Your goal
Check the records below line by line. Give the count of lines with "About", and nothing else.

Provided material

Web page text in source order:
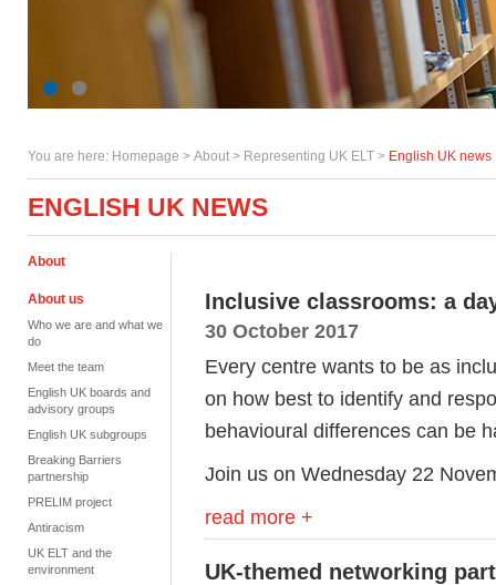
You are here: Homepage > About > Representing UK ELT > English UK news
ENGLISH UK NEWS
About
About us
Who we are and what we
do
Meet the team
English UK boards and
advisory groups
English UK subgroups
Breaking Barriers
partnership
PRELIM project
Antiracism
UK ELT and the
environment
Inclusive classrooms: a
30 October 2017
Every centre wants to be as
on how best to identify and
behavioural differences can be
Join us on Wednesday 22
read more +
UK-themed networking

Result of the exercise
3